The major thrust of Last Ride is an exploration of the bond between father and son. Despite Chook’s growing awareness that his father is leading them deeper and deeper into trouble and the fact that Kev does some reprehensible things to the boy there is the sense of an abiding bond between them.

Other themes are briefly touched upon. Early on, the pair wind up in a South Australian Afghan heritage museum and Kev reveals that he and Chook have a motley lineage, probably mixed Aboriginal and Afghan. When the pair end up in Arkaroo National Park, the local indigenous park rangers bring in another allusion to the "ownership" of the land and the white man's historically alienated relationship to it.
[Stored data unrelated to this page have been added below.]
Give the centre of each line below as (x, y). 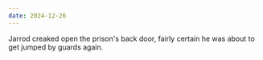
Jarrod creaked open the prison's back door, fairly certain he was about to (131, 38)
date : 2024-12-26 (37, 16)
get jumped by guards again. (56, 47)
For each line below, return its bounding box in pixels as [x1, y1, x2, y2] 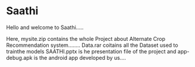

The landscape itself is used to stunning effect in this film. Greig Fraser’s cinematography is dazzling.  In one scene especially, Kev and Chook drive across what seems to be a shallow lake or salt pan – it stretches for miles and this image with its translucent light is simply stunning. In many scenes the magnificent Australian sunrise is captured, making us feel repeatedly that this could be the dawn of a better day, but each day just brings fresh disappointment and bad experiences for the troubled travellers.

A debut feature film for director Glendyn Ivin, Last Ride tells a story of damaged people, which on one level connects it to darker Australian films like The Chant Of Jimmie Blacksmith (1978) but there is also a feeling of hope at its end that the cycle of abuse can be transcended, even if at a great cost. Last Ride is one of the finest Australian films of this, or any, year.